# A question on measurment in QM

1. Jan 2, 2006

### wangyi

Hi,
I don't know whether the conserved quantities in QM are conserved in every conditions. For example, a state can be a non-eigenstate of energy, and when we measure the energy of this state, it falls into an eigenstate of energy. The former state does not have a definite energy, but the latter has. And, another measurment may get another different energy. Does it mean energy is not exactly conserved or it means we give the system some energy when we are measuring them?

Thank you very much and happy new year!

2. Jan 2, 2006

### fdarkangel

being a freshman on the subject, here's a freshman reply:

the energy conservation can be violated by $$\Delta E \Delta t \geq \frac{\hbar}{2}$$

3. Jan 2, 2006

### abszero

Actually, after the measurement as long as the system is undisturbed until you measure the energy again, you will keep getting the same energy values. This is true for any observable.

4. Jan 3, 2006

### linhtm

I think until today we know that the conserved quantities in QM are conserved in every conditions.
But in otherwise it may be not ,but it is in the future

5. Jan 3, 2006

### Galileo

As abszero said, a measurement on a system will disturb it in a fundamental manner. The wavefunction will 'collapse' into an eigenstate of the observable measured so an immediate measurement on the same quantity will yield the same result.
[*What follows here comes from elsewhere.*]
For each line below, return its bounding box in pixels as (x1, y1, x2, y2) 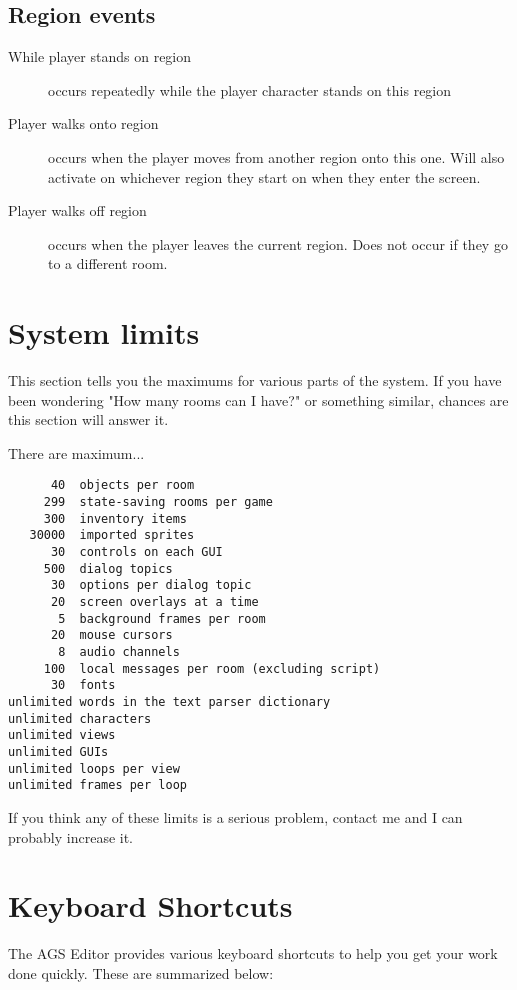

This is not the same as conservation of the physical quantity ofcourse. You could wait a while after the first measurement and let the state evolve according to the Schrödinger equation, then measure it again.
Energy eigenstates are called stationary states for the simple reason that the wavefunction only picks up a phase difference over time with no physical consequences, so it remains effectively in the same state. Energy is thus conserved.

So in general, a quantity will be conserved if its eigenstates are also energy eigenstates and that means the observable should commute with the hamiltonian.

Last edited: Jan 3, 2006
6. Jan 3, 2006

### George Jones

Staff Emeritus
This is true for any observable A (that doesn't have explicit time dependence) that commutes with the Hamiltonian. After a measurement of A, the state of the system is an eigenstate of A, but if A does not commute with the Hamiltonian, then, in general, as time progresses, the time evolution operator will evolve the system's state into a state that is not an eigenstate of A, even when no further measurements are performed. If A commutes with the Hamiltonian, then after a measurement of A, the time evolution operator always produces an eigenstate of A associated with the measured value of A.

This motivates the quantum mechanical definition that A is conserved if it commutes with the Hamiltonian.

Regards,
George

Edit: I see that while I was composing (I'm a very slow thinker and an even slower typist), Galileo already made the points that I wanted to make.

Last edited: Jan 3, 2006